──────── Extracted records ────────

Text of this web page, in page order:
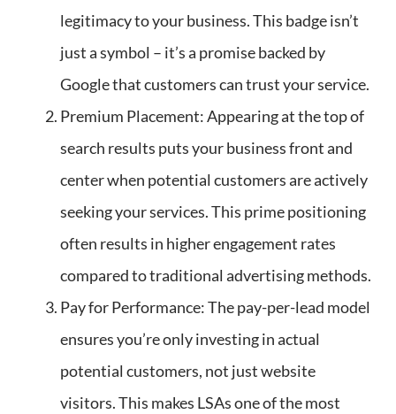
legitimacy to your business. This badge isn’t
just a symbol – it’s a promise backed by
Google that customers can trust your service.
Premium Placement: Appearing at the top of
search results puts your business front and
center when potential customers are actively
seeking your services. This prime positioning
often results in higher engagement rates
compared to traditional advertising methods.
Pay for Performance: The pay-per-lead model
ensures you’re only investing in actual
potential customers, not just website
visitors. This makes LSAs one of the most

────────
──────── Extracted records ────────

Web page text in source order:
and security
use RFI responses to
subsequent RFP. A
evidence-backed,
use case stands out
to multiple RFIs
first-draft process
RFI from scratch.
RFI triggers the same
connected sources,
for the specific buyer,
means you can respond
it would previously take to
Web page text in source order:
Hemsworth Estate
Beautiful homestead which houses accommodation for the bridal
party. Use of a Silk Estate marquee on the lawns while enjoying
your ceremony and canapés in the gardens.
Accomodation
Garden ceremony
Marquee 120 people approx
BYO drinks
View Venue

────────

Reproduce the data above exactly, but only from the line containing "Text of this" through the line containing "visitors. This makes LSAs one of the most"; skip the pictures.

Text of this web page, in page order:
legitimacy to your business. This badge isn’t
just a symbol – it’s a promise backed by
Google that customers can trust your service.
Premium Placement: Appearing at the top of
search results puts your business front and
center when potential customers are actively
seeking your services. This prime positioning
often results in higher engagement rates
compared to traditional advertising methods.
Pay for Performance: The pay-per-lead model
ensures you’re only investing in actual
potential customers, not just website
visitors. This makes LSAs one of the most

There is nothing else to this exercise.